Harderwijk staat bekend om de visserij, de Hanze en de universiteit. Minder besef is er over de connecties met koloniale slavernij. Deze serie sporen laat zien hoe een paar protestantse families met koloniaal-militaire achtergrond hun stempel op de stad drukten. De relatief kleine stad aan de Zuiderzee stond in de achttiende en negentiende eeuw in verbinding met Suriname, Nederlands-Indië en St. George d’Elmina in hedendaags Ghana. Dat brengt directe en indirecte sporen van slavernij mee. In vier delen gaan we in op Jan Bavius de Vries en de Friesegracht, het Burgemeestershuis aan de Vismarkt, de vestiging van het koloniaal werfdepot en sommige Afrikaanse bewoners ervan.
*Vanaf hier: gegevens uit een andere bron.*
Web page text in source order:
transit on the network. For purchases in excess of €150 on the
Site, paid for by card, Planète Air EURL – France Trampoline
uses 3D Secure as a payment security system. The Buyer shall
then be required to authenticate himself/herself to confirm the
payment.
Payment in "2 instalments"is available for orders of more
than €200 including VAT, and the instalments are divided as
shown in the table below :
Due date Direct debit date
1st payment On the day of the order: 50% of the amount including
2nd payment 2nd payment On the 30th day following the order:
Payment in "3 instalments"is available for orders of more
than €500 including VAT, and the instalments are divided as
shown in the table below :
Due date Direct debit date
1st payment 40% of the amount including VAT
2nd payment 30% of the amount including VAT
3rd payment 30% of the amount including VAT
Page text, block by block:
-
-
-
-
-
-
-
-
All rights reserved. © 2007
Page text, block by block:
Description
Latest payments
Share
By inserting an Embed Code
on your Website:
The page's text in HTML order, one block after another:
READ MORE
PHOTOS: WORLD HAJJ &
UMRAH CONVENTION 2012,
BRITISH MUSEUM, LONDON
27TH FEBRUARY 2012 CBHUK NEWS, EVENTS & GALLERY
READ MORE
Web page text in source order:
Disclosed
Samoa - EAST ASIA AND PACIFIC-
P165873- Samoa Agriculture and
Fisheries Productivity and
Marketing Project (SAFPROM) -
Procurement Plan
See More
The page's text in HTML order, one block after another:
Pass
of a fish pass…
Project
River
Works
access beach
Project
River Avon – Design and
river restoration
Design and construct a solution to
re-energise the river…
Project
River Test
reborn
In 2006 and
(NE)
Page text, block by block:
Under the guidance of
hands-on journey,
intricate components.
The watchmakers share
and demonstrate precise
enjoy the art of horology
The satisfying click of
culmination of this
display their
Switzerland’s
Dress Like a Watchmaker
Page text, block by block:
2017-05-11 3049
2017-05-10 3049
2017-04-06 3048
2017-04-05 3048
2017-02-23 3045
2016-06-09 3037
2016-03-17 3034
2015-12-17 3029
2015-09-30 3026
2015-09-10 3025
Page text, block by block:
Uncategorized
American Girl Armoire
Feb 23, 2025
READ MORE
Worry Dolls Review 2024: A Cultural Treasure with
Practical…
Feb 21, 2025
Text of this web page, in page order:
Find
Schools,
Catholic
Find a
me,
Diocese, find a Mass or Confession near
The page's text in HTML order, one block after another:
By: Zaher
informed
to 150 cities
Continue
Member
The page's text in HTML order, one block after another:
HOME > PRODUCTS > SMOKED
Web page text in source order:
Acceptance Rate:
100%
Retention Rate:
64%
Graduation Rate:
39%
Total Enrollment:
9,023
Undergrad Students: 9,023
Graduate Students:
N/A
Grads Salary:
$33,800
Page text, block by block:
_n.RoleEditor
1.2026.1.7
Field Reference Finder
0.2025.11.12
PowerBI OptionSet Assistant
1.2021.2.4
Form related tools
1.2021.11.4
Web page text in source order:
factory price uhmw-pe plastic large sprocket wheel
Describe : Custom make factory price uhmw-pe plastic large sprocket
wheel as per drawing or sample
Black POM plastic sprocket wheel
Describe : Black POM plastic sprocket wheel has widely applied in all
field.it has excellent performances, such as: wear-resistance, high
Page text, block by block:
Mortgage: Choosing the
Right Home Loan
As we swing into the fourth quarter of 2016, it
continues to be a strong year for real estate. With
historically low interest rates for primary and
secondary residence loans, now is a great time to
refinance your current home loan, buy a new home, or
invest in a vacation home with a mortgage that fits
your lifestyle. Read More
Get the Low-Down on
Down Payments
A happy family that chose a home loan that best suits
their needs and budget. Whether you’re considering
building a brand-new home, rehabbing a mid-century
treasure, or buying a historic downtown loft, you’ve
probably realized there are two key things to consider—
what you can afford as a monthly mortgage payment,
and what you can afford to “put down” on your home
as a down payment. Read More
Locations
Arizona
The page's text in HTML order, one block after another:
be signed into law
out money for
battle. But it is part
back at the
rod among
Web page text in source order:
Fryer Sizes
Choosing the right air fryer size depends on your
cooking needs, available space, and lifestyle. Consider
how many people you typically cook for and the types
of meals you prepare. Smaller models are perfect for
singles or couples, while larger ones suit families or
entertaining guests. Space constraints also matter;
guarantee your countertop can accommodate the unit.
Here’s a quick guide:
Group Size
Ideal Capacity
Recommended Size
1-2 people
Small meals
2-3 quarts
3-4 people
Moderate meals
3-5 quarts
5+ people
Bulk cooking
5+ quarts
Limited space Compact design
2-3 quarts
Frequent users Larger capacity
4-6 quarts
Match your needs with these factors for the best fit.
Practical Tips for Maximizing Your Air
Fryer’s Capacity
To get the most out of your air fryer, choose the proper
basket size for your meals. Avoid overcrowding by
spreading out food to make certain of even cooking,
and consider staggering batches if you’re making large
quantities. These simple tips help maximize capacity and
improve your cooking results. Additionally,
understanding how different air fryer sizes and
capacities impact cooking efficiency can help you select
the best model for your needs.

Van generatie op generatie: stadsbestuur en slavernij

Johan Cornelis François de Vries (1750 - 1823), de zoon van Jan Bavius, woont vanaf 1794 in het huis op de Vismarkt in Harderwijk.(1) Hij promoveert in de rechten aan de Universiteit van Harderwijk. Net als de andere familie verdient hij op afstand veel geld met de handel in mensen en het stelen van hun arbeid op plantages. Zo verkopen J.C.F. de Vries en zijn vrouw Mechtelt in 1777 drie 'timmer negers' met de namen Gain, Cornelis en Intrest voor drieduizend gulden aan Hendrik van der Schaaff. Aan dezelfde man verkoopt Jan Bavius de Vries de timmerman Joost, een 'capabele mulat', voor vijfentwintighonderd gulden.(2) Over het verdere leven van Intrest, Cornelis, Gain en Joost is tot nu toe niets bekend.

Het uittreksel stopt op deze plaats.